Figure 4. Circular laser ablation reveals patterns of tissue stress.

(A) Description of the circular laser ablation method ESCA. The tissue is cut in a circle (radius ${\displaystyle 7\mu m}$), and cell elongation is averaged in this region before the cut. After the tissue relaxes (${\displaystyle 2min}$), we fit ellipses to the cut region. We then infer mechanical properties using our model, which inputs deformation and outputs stress as a function of elastic constant and the ratio of the isotropic and anisotropic elastic constants (see also Figure 4—figure supplement 1). (B) Map of stress and cell elongation in the wing disc (${\displaystyle 96hr}$ AEL). Each line represents a nematic, where length indicates the magnitude, and angle indicates its orientation. Each data point comes from a different wing disc. The gray region indicates a border region, in which a cut would straddle the two regions. Cuts centered in this region were not included in the analysis.
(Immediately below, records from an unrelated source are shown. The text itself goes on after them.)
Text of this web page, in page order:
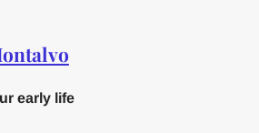
early life
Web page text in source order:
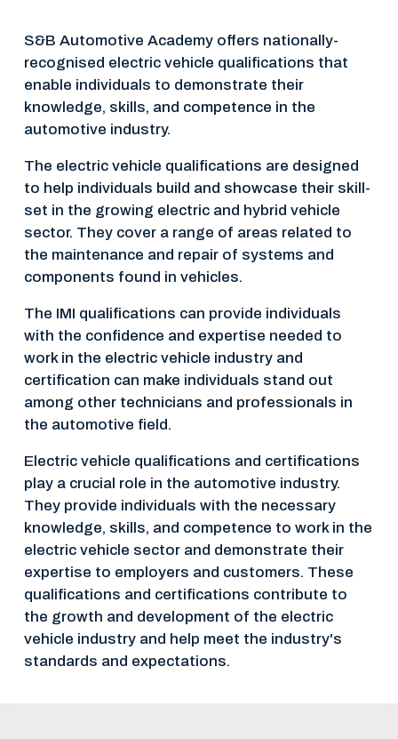
S&B Automotive Academy offers nationally-
recognised electric vehicle qualifications that
enable individuals to demonstrate their
knowledge, skills, and competence in the
automotive industry.
The electric vehicle qualifications are designed
to help individuals build and showcase their skill-
set in the growing electric and hybrid vehicle
sector. They cover a range of areas related to
the maintenance and repair of systems and
components found in vehicles.
The IMI qualifications can provide individuals
with the confidence and expertise needed to
work in the electric vehicle industry and
certification can make individuals stand out
among other technicians and professionals in
the automotive field.
Electric vehicle qualifications and certifications
play a crucial role in the automotive industry.
They provide individuals with the necessary
knowledge, skills, and competence to work in the
electric vehicle sector and demonstrate their
expertise to employers and customers. These
qualifications and certifications contribute to
the growth and development of the electric
vehicle industry and help meet the industry's
standards and expectations.
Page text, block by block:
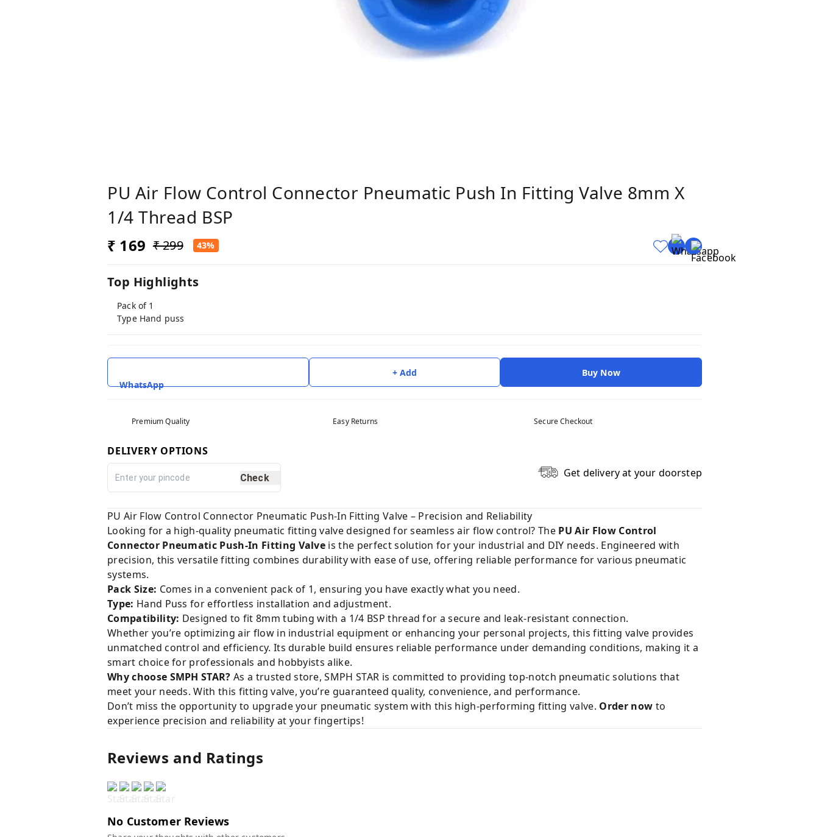
PU Air Flow Control Connector Pneumatic Push In Fitting Valve 8mm X
1/4 Thread BSP
₹ 169 ₹ 299 43%
Top Highlights
Pack of 1
Type Hand puss
WhatsApp
+ Add Buy Now
Premium Quality Easy Returns Secure Checkout
DELIVERY OPTIONS
Check Get delivery at your doorstep
PU Air Flow Control Connector Pneumatic Push-In Fitting Valve – Precision and Reliability
Looking for a high-quality pneumatic fitting valve designed for seamless air flow control? The PU Air Flow Control
Connector Pneumatic Push-In Fitting Valve is the perfect solution for your industrial and DIY needs. Engineered with
precision, this versatile fitting combines durability with ease of use, offering reliable performance for various pneumatic
systems.
Pack Size: Comes in a convenient pack of 1, ensuring you have exactly what you need.
Type: Hand Puss for effortless installation and adjustment.
Compatibility: Designed to fit 8mm tubing with a 1/4 BSP thread for a secure and leak-resistant connection.
Whether you’re optimizing air flow in industrial equipment or enhancing your personal projects, this fitting valve provides
unmatched control and efficiency. Its durable build ensures reliable performance under demanding conditions, making it a
smart choice for professionals and hobbyists alike.
Why choose SMPH STAR? As a trusted store, SMPH STAR is committed to providing top-notch pneumatic solutions that
meet your needs. With this fitting valve, you’re guaranteed quality, convenience, and performance.
Don’t miss the opportunity to upgrade your pneumatic system with this high-performing fitting valve. Order now to
experience precision and reliability at your fingertips!
Reviews and Ratings
No Customer Reviews

The dotted lines on either side of the DV boundary indicate our cut-offs for delineating the border and DV boundary regions (see Materials and methods). (C) Magnitude of anisotropic stress ($\tilde{\sigma }/2K$) is plotted against cell elongation (projected onto the stress axis) for all ablations outside the DV boundary. Dotted line indicates a line with slope ${\displaystyle =1}$, corresponding to a tissue lacking a nematic cell polarity cue. Fit line is solid black (See Appendix 2). Data for the DV boundary region is presented in Figure 4—figure supplement 1D-F. (D) Relative area pressure is plotted against $r$ for all ablations outside the DV boundary. The correlation coefficient ${\displaystyle =-0.52}$. Data used in this figure are included in Figure 4—source data 1.

Figure 4—figure supplement 1. Analysis of circular laser ablations (${\displaystyle 96hr}$ AEL).

(A) and (D): Histogram of fit residuals for the region outside the DV boundary (A) or within the band around the DV boundary (D). The red line in (A) denotes the cutoff we chose to discard cuts with non-elliptical outlines. (B) and (E) Plot of the anisotropic stress (relative to ${\displaystyle 2K}$) versus the cell elongation along the stress axis. Points marked with ‘x’ were discarded because their fit residuals were greater than our cutoff (red line in A). Dotted line indicates a slope ${\displaystyle =1}$, which would correspond to a tissue without polarity-driven stress. (C) and (F) show the sum of fit residuals for a range of values for the ratio of elastic constants. The optimal value was considered to be the one that minimizes this sum of residuals.